«Но я никогда не сажусь в этой комнате. Мой стул там, на кухне».
Я переместился к окну, чтобы получить какой свет мог, Джоэл следовал за мной с скрытными, косыми взглядами, как будто он видел призраков в темных углах.
«Мы держим эту комнату в основном для похорон», — предложил он, чтобы разжечь разговор и уложить что тишины и призраков он мог.
«Я прочитаю вашу историю о фермерстве Адама первой, — сказал я, и начал: «Вот происхождение неба и земли» — продолжая с рассказом о сухом, бездождевом мире, и без человека, чтобы возделывать почву; затем к формированию Адама из праха, и посадке Эдема; о реках, об ошибке Бога в попытке Адама одного в Саду, о ребре, сделанном в Еву, о запретном дереве, змее, червивом яблоке, падении, проклятии, терниях — и как, чтобы увенчать проклятие и сделать его реальным, Бог изгнал грешную пару из Сада и осудил их заниматься фермерством ради пропитания.
«Это оно, — пробормотал Джоэл со стоном скорбящего. — Это Священное Писание о фермерстве, как я понимаю его. Теперь, где другая история?»

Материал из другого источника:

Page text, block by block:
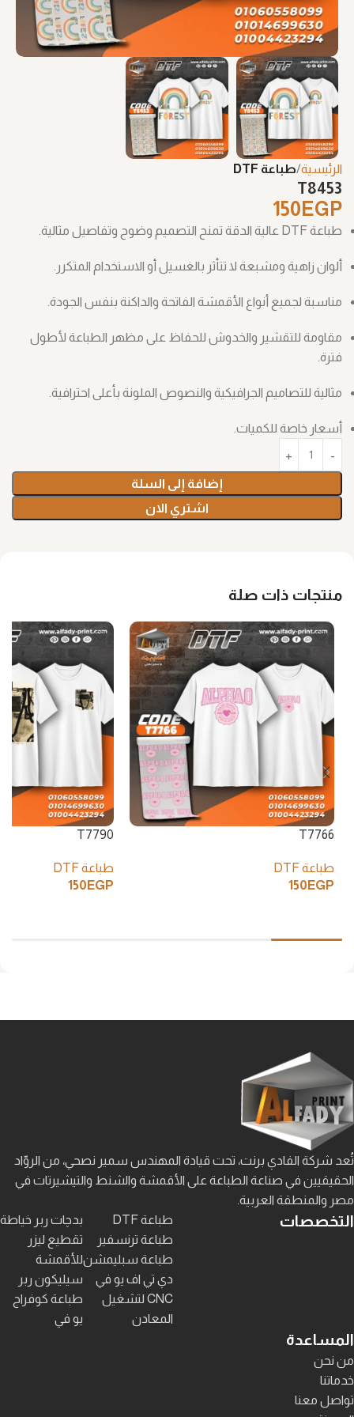
الرئيسية طباعة DTF
T8453
150 EGP
طباعة DTF عالية الدقة تمنح التصميم وضوح وتفاصيل مثالية.
ألوان زاهية ومشبعة لا تتأثر بالغسيل أو الاستخدام المتكرر.
مناسبة لجميع أنواع الأقمشة الفاتحة والداكنة بنفس الجودة.
مقاومة للتقشير والخدوش للحفاظ على مظهر الطباعة لأطول
فترة.
مثالية للتصاميم الجرافيكية والنصوص الملونة بأعلى احترافية.
أسعار خاصة للكميات.
إضافة إلى السلة
اشتري الان
منتجات ذات صلة
T7766
طباعة DTF
150 EGP
T7790
طباعة DTF
150 EGP
تُعد شركة الفادي برنت، تحت قيادة المهندس سمير نصحي، من الروّاد
الحقيقيين في صناعة الطباعة على الأقمشة والشنط والتيشيرتات في
مصر والمنطقة العربية.
التخصصات
طباعة DTF
طباعة ترنسفير
طباعة سبليمشن
دي تي اف يو في
CNC لتشغيل
المعادن
بدچات ربر خياطة
تقطيع ليزر
للأقمشة
سيليكون ربر
طباعة كوفراج
يو في
المساعدة
من نحن
خدماتنا
تواصل معنا
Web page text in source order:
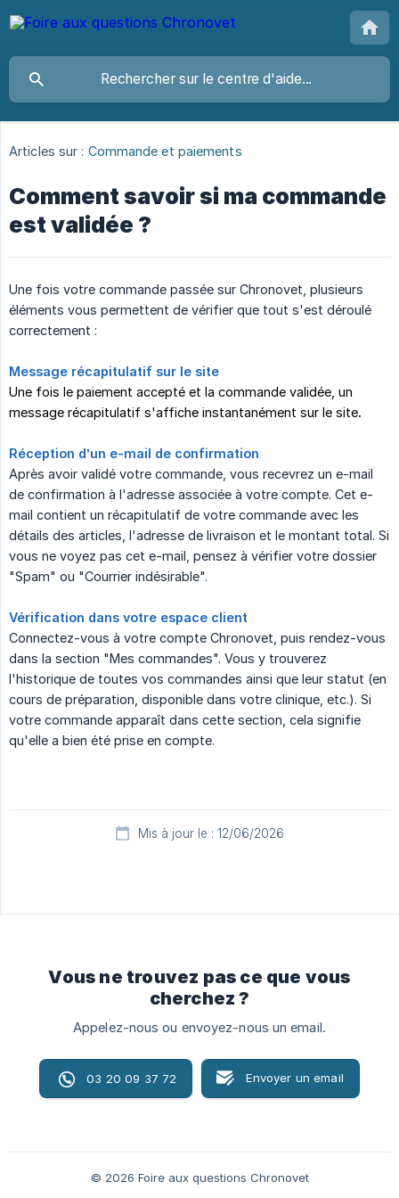
Articles sur : Commande et paiements
Comment savoir si ma commande
est validée ?
Une fois votre commande passée sur Chronovet, plusieurs
éléments vous permettent de vérifier que tout s'est déroulé
correctement :
Message récapitulatif sur le site
Une fois le paiement accepté et la commande validée, un
message récapitulatif s'affiche instantanément sur le site.
Réception d’un e-mail de confirmation
Après avoir validé votre commande, vous recevrez un e-mail
de confirmation à l'adresse associée à votre compte. Cet e-
mail contient un récapitulatif de votre commande avec les
détails des articles, l'adresse de livraison et le montant total. Si
vous ne voyez pas cet e-mail, pensez à vérifier votre dossier
"Spam" ou "Courrier indésirable".
Vérification dans votre espace client
Connectez-vous à votre compte Chronovet, puis rendez-vous
dans la section "Mes commandes". Vous y trouverez
l'historique de toutes vos commandes ainsi que leur statut (en
cours de préparation, disponible dans votre clinique, etc.). Si
votre commande apparaît dans cette section, cela signifie
qu'elle a bien été prise en compte.
Mis à jour le : 12/06/2026
Vous ne trouvez pas ce que vous
cherchez ?
Appelez-nous ou envoyez-nous un email.
03 20 09 37 72 Envoyer un email
© 2026 Foire aux questions Chronovet
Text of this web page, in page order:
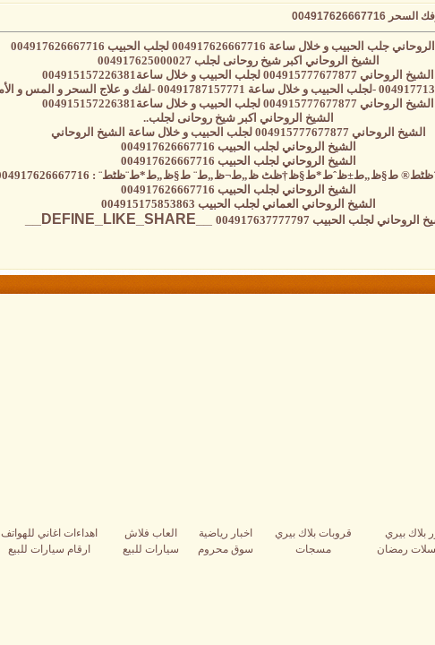
جلب الحبيب و خلال ساعة 004917626667716 لجلب الحبيب 004917626667716
الشيخ الروحاني اكبر شيخ روحانى لجلب 004917625000027
الشيخ الروحاني 004915777677877 لجلب الحبيب و خلال ساعة004915157226381
الشيخ الروحاني 004915777677877 لجلب الحبيب و خلال ساعة004915157226381
الشيخ الروحاني اكبر شيخ روحانى لجلب..
الشيخ الروحاني 004915777677877 لجلب الحبيب و خلال ساعة الشيخ الروحاني
الشيخ الروحاني لجلب الحبيب 004917626667716
الشيخ الروحاني لجلب الحبيب 004917626667716
ط§ظ„ط±ظˆط*ط§ظ†ظٹ ظ„ط¬ظ„ط¨ ط§ظ„ط*ط¨ظٹط¨ : 004917626667716
الشيخ الروحاني لجلب الحبيب 004917626667716
الشيخ الروحاني العماني لجلب الحبيب 004915175853863
الروحاني لجلب الحبيب 004917637777797
بلاك بيري قروبات بلاك بيري اخبار رياضية العاب فلاش اهداءات اغاني للهواتف
رمضان مسجات سوق محروم سيارات للبيع ارقام سيارات للبيع
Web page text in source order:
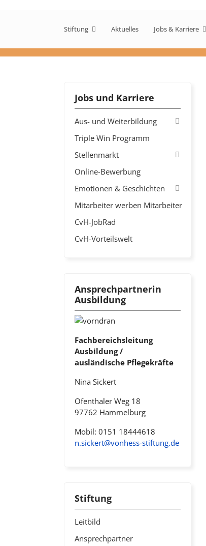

«Вот она, — ответил я, — но нам нужно немного свежего воздуха и больше света на нее», — вставая, когда я говорил, и потянувшись за засовом на передней двери. С одним быстрым рывком я откинул его, и бросившись вперед, распахнул дверь широко к открытому небу, в то время как Джоэл застонал снова, и большие, ржавые петли трижды застонали от удивления и шока этого. Но дело было сделано.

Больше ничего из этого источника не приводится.